How to Load Data from External Data Stores (e.g. HDFS, Cassandra, Hive, etc)

SnappyData comes bundled with the libraries to access HDFS (Apache compatible). You can load your data using SQL or DataFrame API.

Example - Loading data from CSV file using SQL

// Create an external table based on CSV file
CREATE EXTERNAL TABLE CUSTOMER_STAGING_1 USING csv OPTIONS (path '../../quickstart/src/main/resources/customer_with_headers.csv', header 'true', inferSchema 'true');

// Create a SnappyData table and load data into CUSTOMER table
CREATE TABLE CUSTOMER using column options() as (select * from CUSTOMER_STAGING_1);

Tip

Similarly, you can create an external table for all data sources and use SQL "insert into" query to load data.
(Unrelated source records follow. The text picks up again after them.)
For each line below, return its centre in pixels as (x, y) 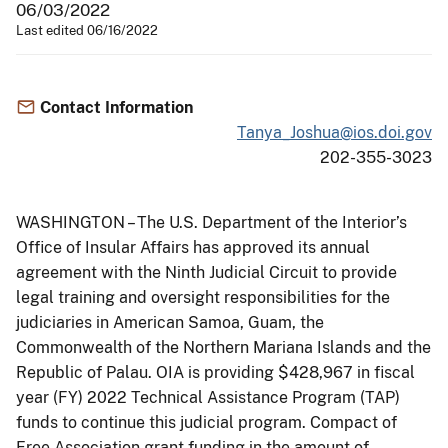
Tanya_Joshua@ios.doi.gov (334, 132)
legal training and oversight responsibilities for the (203, 297)
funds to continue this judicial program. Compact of (206, 422)
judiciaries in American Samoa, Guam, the (170, 322)
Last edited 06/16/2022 (87, 30)
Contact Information (116, 107)
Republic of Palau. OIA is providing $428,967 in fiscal (215, 372)
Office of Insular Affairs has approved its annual (193, 247)
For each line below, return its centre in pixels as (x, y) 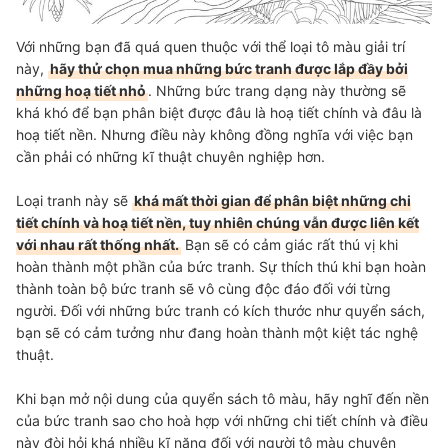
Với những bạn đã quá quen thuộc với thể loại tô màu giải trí (210, 47)
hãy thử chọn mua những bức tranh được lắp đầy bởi (229, 69)
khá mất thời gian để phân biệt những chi (272, 201)
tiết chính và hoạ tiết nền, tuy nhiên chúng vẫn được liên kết (217, 223)
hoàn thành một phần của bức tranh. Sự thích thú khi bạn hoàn (221, 267)
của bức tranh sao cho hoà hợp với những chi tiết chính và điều (222, 421)
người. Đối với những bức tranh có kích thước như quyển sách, (220, 311)
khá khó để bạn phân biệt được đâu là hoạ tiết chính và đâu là (219, 113)
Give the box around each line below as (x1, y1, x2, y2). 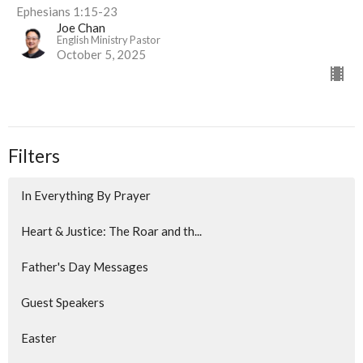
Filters (8, 144, 60, 167)
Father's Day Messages (21, 259, 148, 274)
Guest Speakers (21, 295, 105, 310)
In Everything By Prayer (21, 188, 151, 203)
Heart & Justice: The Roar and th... (21, 224, 202, 238)
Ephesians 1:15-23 (16, 3, 117, 19)
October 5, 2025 (57, 46, 146, 62)
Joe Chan (57, 19, 105, 35)
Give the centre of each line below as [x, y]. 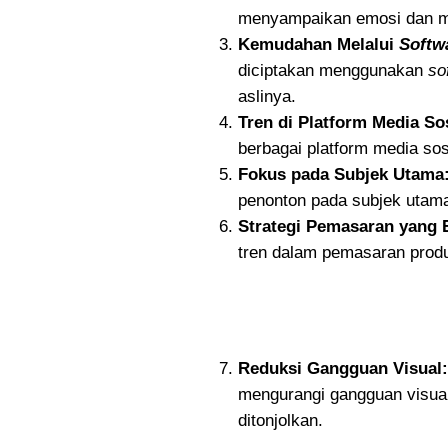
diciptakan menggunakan [333, 70]
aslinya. [267, 96]
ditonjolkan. [280, 420]
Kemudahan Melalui [318, 44]
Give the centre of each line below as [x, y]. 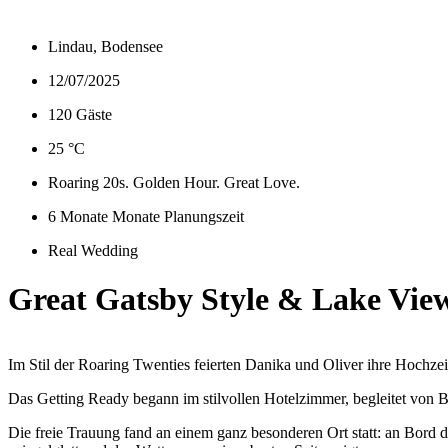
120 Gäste [80, 114]
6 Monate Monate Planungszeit [146, 216]
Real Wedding [93, 250]
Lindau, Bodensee [105, 46]
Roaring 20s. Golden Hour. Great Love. [174, 182]
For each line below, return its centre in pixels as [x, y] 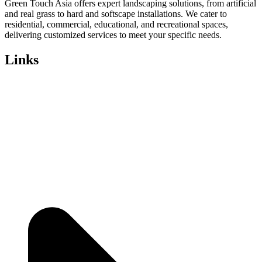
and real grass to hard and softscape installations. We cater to [116, 13]
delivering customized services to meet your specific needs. [113, 35]
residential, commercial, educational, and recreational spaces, [116, 24]
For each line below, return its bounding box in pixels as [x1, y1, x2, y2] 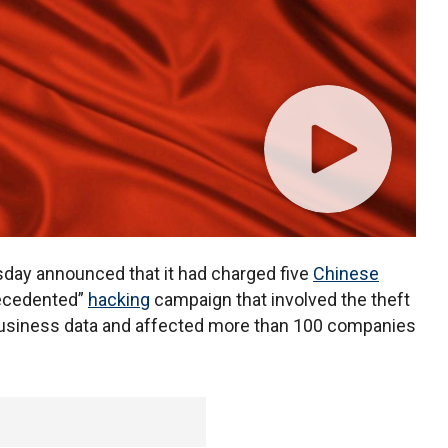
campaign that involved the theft [150, 289, 410, 310]
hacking [88, 289, 150, 310]
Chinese [313, 263, 379, 284]
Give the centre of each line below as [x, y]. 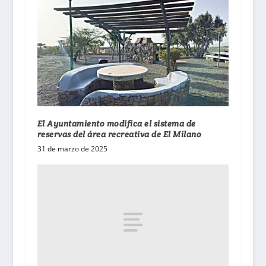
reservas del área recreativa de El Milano [119, 134]
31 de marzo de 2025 [72, 148]
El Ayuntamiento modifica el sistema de [116, 123]
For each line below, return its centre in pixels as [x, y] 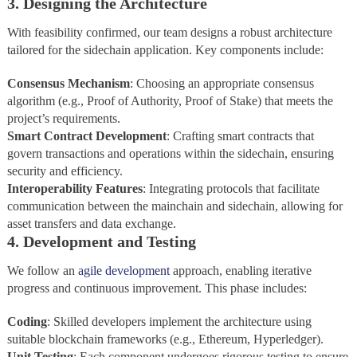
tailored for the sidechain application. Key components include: [165, 50]
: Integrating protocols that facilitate [231, 189]
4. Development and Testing [101, 242]
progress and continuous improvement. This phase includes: [157, 288]
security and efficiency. [65, 171]
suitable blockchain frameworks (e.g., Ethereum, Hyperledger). [165, 339]
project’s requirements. [63, 119]
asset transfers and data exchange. [91, 224]

For more information on creating external tables refer to, CREATE EXTERNAL TABLE

Example - Loading CSV Files from HDFS using API

The example below demonstrates how you can read CSV files from HDFS using an API:

val dataDF=snc.read.option("header","true").csv ("../../quickstart/src/main/resources/customer_with_headers.csv")

// Drop table if it exists
snc.sql("drop table if exists CUSTOMER")

// Load data into table
dataDF.write.format("column").saveAsTable("CUSTOMER")

Example - Loading and Enriching CSV Data from HDFS

The example below demonstrates how you can load and enrich CSV Data from HDFS:

val dataDF = snappy.read.option("header", "true")
    .csv("../examples/src/main/resources/customer_with_headers.csv")

// Drop table if it exists and create it with only required fields
snappy.sql("drop table if exists CUSTOMER")
snappy.sql("create table CUSTOMER(C_CUSTKEY INTEGER NOT NULL" +
    ", C_NAME VARCHAR(25) NOT NULL," +
    " C_ADDRESS VARCHAR(40) NOT NULL," +
    " C_NATIONKEY INTEGER NOT NULL," +
    " C_PHONE VARCHAR(15) NOT NULL," +
    " C_ACCTBAL DECIMAL(15,2) NOT NULL," +
    " C_MKTSEGMENT VARCHAR(10) NOT NULL," +
    " C_COMMENT VARCHAR(117) NOT NULL) using column options()")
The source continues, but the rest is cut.